第八話 朝市

 リトの修行開始から五日目。リトとアカツキは朝早くから、ダグじぃの小屋の横で組手をしていた。


 毎日早朝にアカツキに稽古を付けてもらい、その後もついて回ってよく観察した。


 アカツキの動きはとてもスマートで、無駄な動きが一切ない。腰、膝、肩や手首、足首に至るまで関節の可動域が広く、重心移動がとても滑らかだ。


 他の人達の動きもよく観察した。初日の訓練の後、食堂に戻ったリトは沢山の人に取り巻かれた。



「お前がリトか!!!」


「白髪なんて耳を疑ったけどほんとだったのね」


「初っ端から金貨百枚たぁやるじゃねえか!」


 と色んな人にバシバシと肩や背を叩かれた。


 新たに仲間入りしたリトを一目見ようと集まっていたらしい。女性も少なからずいた。


 赤、茶、金、銀、緑に青など多様だったが皆明るい髪色をしていた。


 アカツキ曰く夜の巣のメンバーはほとんどが戦いのプロらしい。


 老若男女様々で、筋肉の付き方も当たり前に違うが、屈む時、歩く時、階段を登る時。アカツキ程ではないがみんな重心移動がスムーズで、身体の使い方をよくわかっているようだった。


 夕方から夜にかけてはなれない訓練でヘトヘトだったが、ルナと過ごすことが多かった。
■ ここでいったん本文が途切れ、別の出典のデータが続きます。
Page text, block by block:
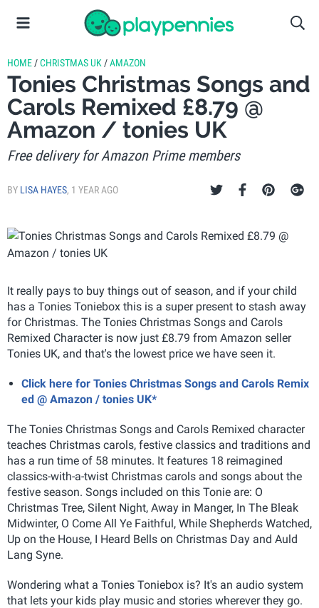
HOME /CHRISTMAS UK /AMAZON
Tonies Christmas Songs and
Carols Remixed £8.79 @
Amazon / tonies UK
Free delivery for Amazon Prime members
BY LISA HAYES, 1 YEAR AGO
It really pays to buy things out of season, and if your child
has a Tonies Toniebox this is a super present to stash away
for Christmas. The Tonies Christmas Songs and Carols
Remixed Character is now just £8.79 from Amazon seller
Tonies UK, and that's the lowest price we have seen it.
Click here for Tonies Christmas Songs and Carols Remix
ed @ Amazon / tonies UK*
The Tonies Christmas Songs and Carols Remixed character
teaches Christmas carols, festive classics and traditions and
has a run time of 58 minutes. It features 18 reimagined
classics-with-a-twist Christmas carols and songs about the
festive season. Songs included on this Tonie are: O
Christmas Tree, Silent Night, Away in Manger, In The Bleak
Midwinter, O Come All Ye Faithful, While Shepherds Watched,
Up on the House, I Heard Bells on Christmas Day and Auld
Lang Syne.
Wondering what a Tonies Toniebox is? It's an audio system
that lets your kids play music and stories wherever they go.

ルナに絵本を読んでやったり、お絵描きに付き合ったり、ままごとで遊んだりした。

 時折ルナの呪いを覗きながら。


 ルナの受けている呪いは不老不死に関するもので間違いないだろう。だが術式の読み取りはと言うと実の所あまり進んでいなかった。


 ルナの呪いの核は複雑な形ももちろんだが殻に覆われていることが特徴的だ。確証は持てないが核を覆う殻は三つ。それぞれひとつの魔法を内包しているようだ。


 殻に触れると魔力が吸われるため、解析は思うように進まなかった。


 寝る前にはアカツキに言われた通り、風呂上がりの柔軟体操と鏡で体の使い方の練習も欠かさなかった。
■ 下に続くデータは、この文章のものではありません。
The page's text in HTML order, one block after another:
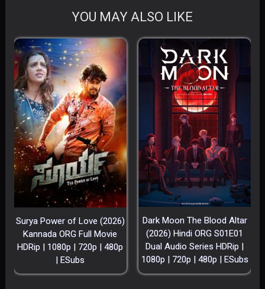
YOU MAY ALSO LIKE
Surya Power of Love (2026)
Kannada ORG Full Movie
HDRip | 1080p | 720p | 480p
| ESubs
Dark Moon The Blood Altar
(2026) Hindi ORG S01E01
Dual Audio Series HDRip |
1080p | 720p | 480p | ESubs

 五年間も机に齧り付いていためコチコチの関節に魔力を巡らせ、伸ばしたり縮めたり揉みほぐしたり……。関節とその周辺の筋肉を柔らかくするために尽力した。

 頭の中に皆の動きを思い出し、自分の動きとトレースする。初めは見よう見まねでぎこちなかったが徐々に次第にイメージと重なり合うようになっていった。
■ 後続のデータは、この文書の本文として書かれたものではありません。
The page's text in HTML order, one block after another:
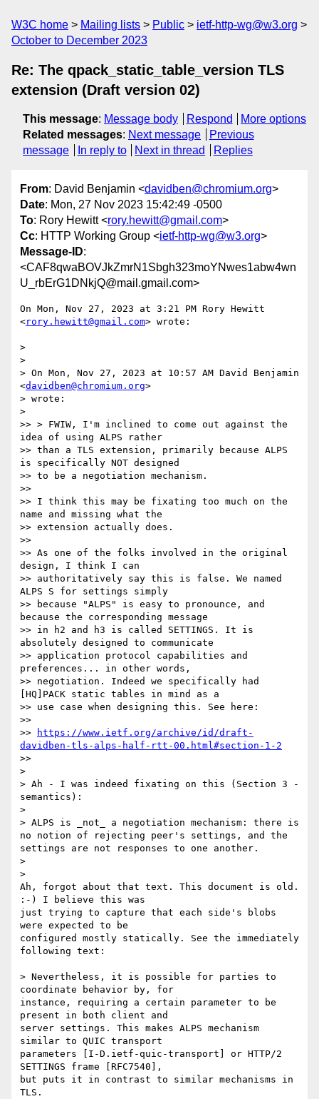
W3C home Mailing lists Public
ietf-http-wg@w3.org
October to December 2023
Re: The qpack_static_table_version TLS
extension (Draft version 02)
This message: Message body Respond
More options
Related messages: Next message
Previous
message
In reply to Next in thread Replies
From: David Benjamin <davidben@chromium.org>
Date: Mon, 27 Nov 2023 15:42:49 -0500
To: Rory Hewitt <rory.hewitt@gmail.com>
Cc: HTTP Working Group <ietf-http-wg@w3.org>
Message-ID:
<CAF8qwaBOVJkZmrN1Sbgh323moYNwes1abw4wn
U_rbErG1DNkjQ@mail.gmail.com>
On Mon, Nov 27, 2023 at 3:21 PM Rory Hewitt
<rory.hewitt@gmail.com> wrote:
>
>
> On Mon, Nov 27, 2023 at 10:57 AM David Benjamin
<davidben@chromium.org>
> wrote:
>
>> > FWIW, I'm inclined to come out against the
idea of using ALPS rather
>> than a TLS extension, primarily because ALPS
is specifically NOT designed
>> to be a negotiation mechanism.
>>
>> I think this may be fixating too much on the
name and missing what the
>> extension actually does.
>>
>> As one of the folks involved in the original
design, I think I can
>> authoritatively say this is false. We named
ALPS S for settings simply
>> because "ALPS" is easy to pronounce, and
because the corresponding message
>> in h2 and h3 is called SETTINGS. It is
absolutely designed to communicate
>> application protocol capabilities and
preferences... in other words,
>> negotiation. Indeed we specifically had
[HQ]PACK static tables in mind as a
>> use case when designing this. See here:
>>
>>
https://www.ietf.org/archive/id/draft-
davidben-tls-alps-half-rtt-00.html#section-1-2
>>
>
> Ah - I was indeed fixating on this (Section 3 -
semantics):
>
> ALPS is _not_ a negotiation mechanism: there is
no notion of rejecting peer's settings, and the
settings are not responses to one another.
>
>
Ah, forgot about that text. This document is old.
:-) I believe this was
just trying to capture that each side's blobs
were expected to be
configured mostly statically. See the immediately
following text:
> Nevertheless, it is possible for parties to
coordinate behavior by, for
instance, requiring a certain parameter to be
present in both client and
server settings. This makes ALPS mechanism
similar to QUIC transport
parameters [I-D.ietf-quic-transport] or HTTP/2
SETTINGS frame [RFC7540],
but puts it in contrast to similar mechanisms in
TLS.

 この五日間でリトは驚くほど動けるようになっていた。始めた時には緩やかで確かめるような動きだった組手も、今では速く、鋭く打ち合うようになっていた。


 目にも止まらぬ速さで拳や蹴りを繰り出し、時折アカツキの出すカウンターを避ける。アカツキは全ての攻撃をこともなげに受け流してみせる。

 アカツキの蹴りをペタリと地に張り付いて避けたリトはそのまま体を捻ってアカツキの軸足を払った。アカツキは片手をついて躱し、距離をとろうとする。


 チャンスだ!!!


 リトは両手をついて反動で跳ね上がり、アカツキとの距離を詰めた。半歩退いたアカツキが僅かに体勢を崩す。そこへ渾身の一撃を叩き込んだ。


 パァンと高い音を立ててリトの華奢な拳がアカツキのてのひらにおさまった。



「ようやく一撃入れられたな」



 アカツキがリトの頭にポンと手を置いた。目が微かに笑っている。



「お前は飲み込みが早いな。この短期間で俺の体勢を崩せるようになったやつはいない」



 ワシワシとリトの頭を撫でた。



 アカツキに褒められた。



 嬉しくて笑顔がこぼれる。遠くでダグじぃがぷかりとパイプでタバコをふかしていた。


「俺は今日出掛ける用事がある。お前も好きに過ごせ」






 リトはダグじぃにぺこりと頭を下げて、小屋に入った。ここはダグじぃが普段暮らしているらしい。

 彼は教会に顔が知られていないのだ。ダグじぃはおしゃべりだったリトの祖父とは違い、無口な老人だった。

 だがリトやルナを見かけるとオヤツに採れたてのウリ等ををそっと渡してくれる優しさを見せてくれた。

 タンスと鍛冶場の鏡を通り抜けて、食堂に戻ったリトはカティを探した。



「カティならアカツキと出かけましたよ」



 と休憩中のオルガが言う。ルナはまだ寝ている時間だ。



「カティは便利な能力を持ってますし、顔も割れていない。そのためアカツキがよく連れ回します」



 オルガが細い筒をくわえ、ダグじぃのようにぷかりと煙を吐き出す。その首には掠れた灰色のあざのような紋様がある。袖からチラリと覗く手首にもだ。


 オルガは呪いをかけられ教会の医者として働いていた。


 教会はルナの「調整」のため、高い魔力を持つ腕の良い医者を必要としていたらしい。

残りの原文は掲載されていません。